● **INFORMATION SUPPLIED**
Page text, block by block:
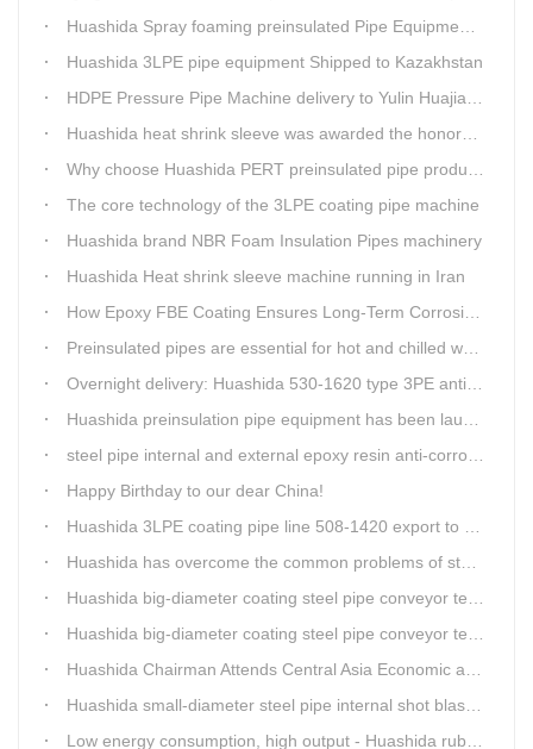
Huashida Spray foaming preinsulated Pipe Equipment in Saudi Arabia
Huashida 3LPE pipe equipment Shipped to Kazakhstan
HDPE Pressure Pipe Machine delivery to Yulin Huajian Pipeline Co., Ltd.
Huashida heat shrink sleeve was awarded the honorary title of Top Ten Outstanding Partner by User
Why choose Huashida PERT preinsulated pipe production line?
The core technology of the 3LPE coating pipe machine
Huashida brand NBR Foam Insulation Pipes machinery
Huashida Heat shrink sleeve machine running in Iran
How Epoxy FBE Coating Ensures Long-Term Corrosion Resistance for Steel Pipes
Preinsulated pipes are essential for hot and chilled water pipelines.
Overnight delivery: Huashida 530-1620 type 3PE anti-corrosion production line set off for Russia
Huashida preinsulation pipe equipment has been launched to Shaanxi for pipeline project.
steel pipe internal and external epoxy resin anti-corrosion production line
Happy Birthday to our dear China!
Huashida 3LPE coating pipe line 508-1420 export to Russia
Huashida has overcome the common problems of steel pipe internal and external anti-corrosion equipment in technology
Huashida big-diameter coating steel pipe conveyor technology
Huashida big-diameter coating steel pipe conveyor technology
Huashida Chairman Attends Central Asia Economic and Cultural Forum Interview
Huashida small-diameter steel pipe internal shot blasting technology
Low energy consumption, high output - Huashida rubber and plastic foam production line
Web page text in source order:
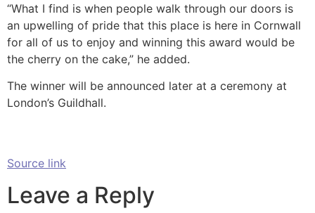
“What I find is when people walk through our doors is
an upwelling of pride that this place is here in Cornwall
for all of us to enjoy and winning this award would be
the cherry on the cake,” he added.
The winner will be announced later at a ceremony at
London’s Guildhall.
Source link
Leave a Reply
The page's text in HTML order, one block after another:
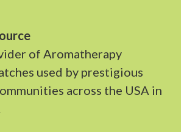
of Aromatherapy
used by prestigious
across the USA in
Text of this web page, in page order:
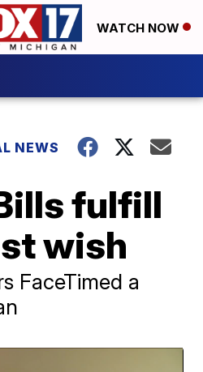
WATCH NOW
NEWS
fulfill
wish
FaceTimed a
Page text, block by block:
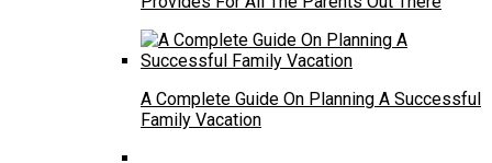
A Complete Guide On Planning A Successful
Family Vacation
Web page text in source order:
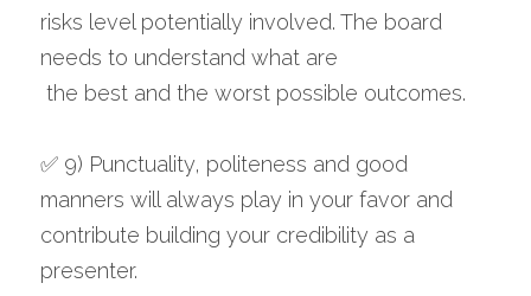
risks level potentially involved. The board
needs to understand what are
the best and the worst possible outcomes.
✅ 9) Punctuality, politeness and good
manners will always play in your favor and
contribute building your credibility as a
presenter.

● **EXERCISE BRIEF**
Write out each line exactly, beginning at the one with "contribute building your credibility as a" and ending at the final line of the records above, with nothing added.

● **WRITTEN SOLUTION**
contribute building your credibility as a
presenter.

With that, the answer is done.